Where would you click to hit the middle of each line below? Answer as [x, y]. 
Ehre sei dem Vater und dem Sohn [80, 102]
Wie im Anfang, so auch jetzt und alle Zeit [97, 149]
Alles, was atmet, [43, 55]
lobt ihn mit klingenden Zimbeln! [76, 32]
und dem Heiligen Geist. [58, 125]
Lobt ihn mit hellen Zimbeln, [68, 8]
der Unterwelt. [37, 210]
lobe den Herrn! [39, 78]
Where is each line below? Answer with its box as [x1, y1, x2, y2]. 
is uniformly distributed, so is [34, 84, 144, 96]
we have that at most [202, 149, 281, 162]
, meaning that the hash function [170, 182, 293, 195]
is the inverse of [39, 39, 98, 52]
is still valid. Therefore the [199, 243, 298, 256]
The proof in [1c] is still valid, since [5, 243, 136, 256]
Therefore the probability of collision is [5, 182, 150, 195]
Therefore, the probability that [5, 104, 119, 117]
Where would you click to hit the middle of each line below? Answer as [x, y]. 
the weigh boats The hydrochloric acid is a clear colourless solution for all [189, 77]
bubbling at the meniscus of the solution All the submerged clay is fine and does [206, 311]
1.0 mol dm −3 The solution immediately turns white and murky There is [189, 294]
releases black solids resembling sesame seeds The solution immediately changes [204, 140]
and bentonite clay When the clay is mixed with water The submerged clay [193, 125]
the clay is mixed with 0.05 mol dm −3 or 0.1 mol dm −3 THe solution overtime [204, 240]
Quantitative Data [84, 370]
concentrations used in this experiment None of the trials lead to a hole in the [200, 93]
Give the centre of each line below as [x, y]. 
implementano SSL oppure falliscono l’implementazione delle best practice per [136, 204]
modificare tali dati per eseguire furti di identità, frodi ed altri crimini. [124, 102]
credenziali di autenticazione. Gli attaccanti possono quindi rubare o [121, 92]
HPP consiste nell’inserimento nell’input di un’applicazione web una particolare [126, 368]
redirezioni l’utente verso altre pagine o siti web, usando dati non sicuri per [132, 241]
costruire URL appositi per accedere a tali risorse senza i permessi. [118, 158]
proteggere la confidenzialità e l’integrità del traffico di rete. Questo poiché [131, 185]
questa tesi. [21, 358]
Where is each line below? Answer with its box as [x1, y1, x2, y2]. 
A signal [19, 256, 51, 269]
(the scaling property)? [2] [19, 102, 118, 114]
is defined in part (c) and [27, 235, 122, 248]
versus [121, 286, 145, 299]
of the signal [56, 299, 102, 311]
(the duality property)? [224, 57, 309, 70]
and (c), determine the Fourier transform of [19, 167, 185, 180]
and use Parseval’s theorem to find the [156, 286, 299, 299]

..............................

◆ What is being asked ◆
Exactly and without omission, set down every entry.

◆ Reply ◆
Where would you click to hit the middle of each line below? Answer as [x, y]. 
Ehre sei dem Vater und dem Sohn [80, 102]
Wie im Anfang, so auch jetzt und alle Zeit [97, 149]
Alles, was atmet, [43, 55]
lobt ihn mit klingenden Zimbeln! [76, 32]
und dem Heiligen Geist. [58, 125]
Lobt ihn mit hellen Zimbeln, [68, 8]
der Unterwelt. [37, 210]
lobe den Herrn! [39, 78]
Where is each line below? Answer with its box as [x1, y1, x2, y2]. 
is uniformly distributed, so is [34, 84, 144, 96]
we have that at most [202, 149, 281, 162]
, meaning that the hash function [170, 182, 293, 195]
is the inverse of [39, 39, 98, 52]
is still valid. Therefore the [199, 243, 298, 256]
The proof in [1c] is still valid, since [5, 243, 136, 256]
Therefore the probability of collision is [5, 182, 150, 195]
Therefore, the probability that [5, 104, 119, 117]
Where would you click to hit the middle of each line below? Answer as [x, y]. 
the weigh boats The hydrochloric acid is a clear colourless solution for all [189, 77]
bubbling at the meniscus of the solution All the submerged clay is fine and does [206, 311]
1.0 mol dm −3 The solution immediately turns white and murky There is [189, 294]
releases black solids resembling sesame seeds The solution immediately changes [204, 140]
and bentonite clay When the clay is mixed with water The submerged clay [193, 125]
the clay is mixed with 0.05 mol dm −3 or 0.1 mol dm −3 THe solution overtime [204, 240]
Quantitative Data [84, 370]
concentrations used in this experiment None of the trials lead to a hole in the [200, 93]
Give the centre of each line below as [x, y]. 
implementano SSL oppure falliscono l’implementazione delle best practice per [136, 204]
modificare tali dati per eseguire furti di identità, frodi ed altri crimini. [124, 102]
credenziali di autenticazione. Gli attaccanti possono quindi rubare o [121, 92]
HPP consiste nell’inserimento nell’input di un’applicazione web una particolare [126, 368]
redirezioni l’utente verso altre pagine o siti web, usando dati non sicuri per [132, 241]
costruire URL appositi per accedere a tali risorse senza i permessi. [118, 158]
proteggere la confidenzialità e l’integrità del traffico di rete. Questo poiché [131, 185]
questa tesi. [21, 358]
Where is each line below? Answer with its box as [x1, y1, x2, y2]. 
A signal [19, 256, 51, 269]
(the scaling property)? [2] [19, 102, 118, 114]
is defined in part (c) and [27, 235, 122, 248]
versus [121, 286, 145, 299]
of the signal [56, 299, 102, 311]
(the duality property)? [224, 57, 309, 70]
and (c), determine the Fourier transform of [19, 167, 185, 180]
and use Parseval’s theorem to find the [156, 286, 299, 299]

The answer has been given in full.